5. Serve over polenta:
Pasta sauce tastes great with fluffy grains, like polenta. "Another easy recipe is to use tomato sauce on polenta. Simply bake polenta in the oven, add a tablespoon of butter along with parmesan cheese, and top with sauce," says Gawronski. How easy is that?
6. Use as a bread topper or pizza sauce:
Leftover sauce naturally works well as a topping, like for bruschetta by adding it to toasted bread, or for pizza, says Gawronski. "Spread the cold sauce on top of a rolled-out 12-ounce dough ball (you can get this at Whole Foods or make your own). Top with buffalo mozzarella and bake for about 10 to 12 minutes at 475 degrees F (245 degrees C)," he says. You can even make a "kitchen sink" pizza by using other leftover odds and ends in your fridge, from the grilled chicken you made last night to the half green pepper that's been waiting for its next act.

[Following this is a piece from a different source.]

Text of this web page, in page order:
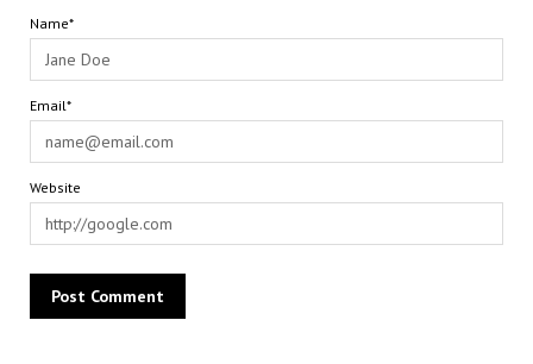
Name*
Email*
Website

7. Add it to other pasta dishes:
Flip the script a bit by using that pasta sauce as a filling inside more pasta, like ravioli. "Tomato sauce also can be used as a stuffing by putting it in along with mashed potato and Parmigiano cheese into ravioli," Gawronski says. Use two cups of leftover sauce plus two cups of mashed potato along with a handful of Parmigiano. Mix together to combine.
Next, add a few dollops of olive oil onto a baking sheet lined with pasta dough. Insert the balls of mixture onto the pasta dough, then top with another layer of pasta dough, and cut to make individual ravioli. Boil the ravioli for four minutes and then serve with a little bit of fresh olive oil and chopped sage, he recommends.